Бариев, как только был заменен в Москве другим лицом, возвратился в Чирчик и подвергся аресту. Основанием для этого послужили перечисленные выше индивидуальные и коллективные письма представителей крымско-татарского народа, посланные в различные советские учреждения, в том числе и в Прокуратуру СССР, в общественные организации и отдельным представителям советской общественности, а также те информации, которые как отчеты посылались народными представителями из Москвы своим избирателям. Все эти документы были признаны людьми типа Березовского содержащими клевету на советский общественный и государственный строй. Здесь я не стану демонстрировать, как умудряются документ, содержащий правдивое описание истинного события, превращать в клеветнический. Я ограничусь лишь тем, что задам Вам несколько вопросов, имеющих прямое отношение к фабрикации подобных дел.
Я спрашиваю Вас, как верховного блюстителя советских законов, имеет ли кто-либо право привлечь к уголовной ответственности человека за то, что он послал Вам жалобу, которую рассмотреть Вы не удосужились, а факты, изложенные в ней, не проверили?!

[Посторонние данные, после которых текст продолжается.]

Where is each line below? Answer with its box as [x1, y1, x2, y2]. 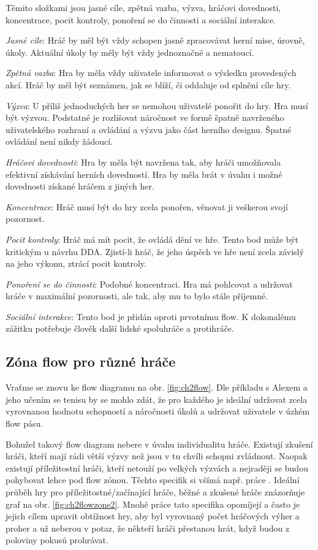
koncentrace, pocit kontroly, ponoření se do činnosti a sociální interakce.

Я хочу спросить Вас - можно ли даже при самой богатой фантазии назвать чирчикское побоище нарушением общественного порядка, а не грубой полицейской провокацией против крымско-татарского народа с целью создания повода для жестоких репрессий, направленных на подавление справедливого движения этого народа за свое национальное возрождение?!
Думаю, что после правдивого ответа на поставленные выше вопросы не стоит даже и спрашивать, является ли все, последовавшее за чирчикскими событиями, выполнением указанной провокационной цели. А если это так, то могли ли узбекские "блюстители законов" представить прокурору Малькову доказательства существования названных в постановлении документов (если, разумеется, сам Мальков не участвует вполне сознательно в этой провокации)?
Так обстоит дело с правовыми основаниями на произведение обыска у меня на квартире. На этом с данным вопросом можно было бы и покончить. Но я не могу не сказать о том, что для меня не ясна, вернее совершенно темна, Ваша личная роль и в чирчикском деле, и в судебных процессах над крымскими татарами, которые состоялись после известного Указа Президиума Верховного Совета СССР от 5 сентября 1967 г. и готовятся сейчас. Их неправомерность, а нередко и открыто провокационный характер настолько очевидны, что диву даешься, как это не может понять юрист международного класса, человек, который тщится учить весь мир методам борьбы с преступлениями против человечности!
2. Выяснив, таким образом, что узбекские дела имеют такое же отношение ко мне и к моей квартире, как пресловутая "бузина в огороде" к дядьке, оказавшемуся в Киеве, попробуем разобраться, для чего же производился этот обыск в действительности, и кому это было нужно. Исчерпывающий ответ дает выяснение состава "изыскательской" группы и ведомственной принадлежности того, кто фактически руководил обыском.
На обыск, помимо Березовского, прибыло семь сотрудников КГБ и трое "понятых" - тоже агентов госбезопасности. Таким образом на одного узбекистанца - работника прокуратуры, заметьте - потребовалось десять москвичей, не считая тех, кто блокировал дом с улицы. И все из КГБ. Руководил обыском тоже сотрудник КГБ - Врагов Алексей Дмитриевич. Это все, что мне удалось узнать о нем через Березовского. Сам Врагов отказался назвать не только свою должность, но и место работы - Московское управление или Центр, - хотя по закону должен был сообщить мне и то и другое. Вот этот полуизвестный мне полуофициальный человек и
руководил обыском. Именно от него получал указания Березовский. Ему же принадлежало право решать в спорных случаях, изымать тот или иной документ или оставить. Он же руководил практическими действиями других сотрудников КГБ при обыске. Единственное, что делал номинальный руководитель обыска Березовский диктовал названия подкладываемых сотрудниками КГБ документов сотруднику того же органа, писавшему протокол.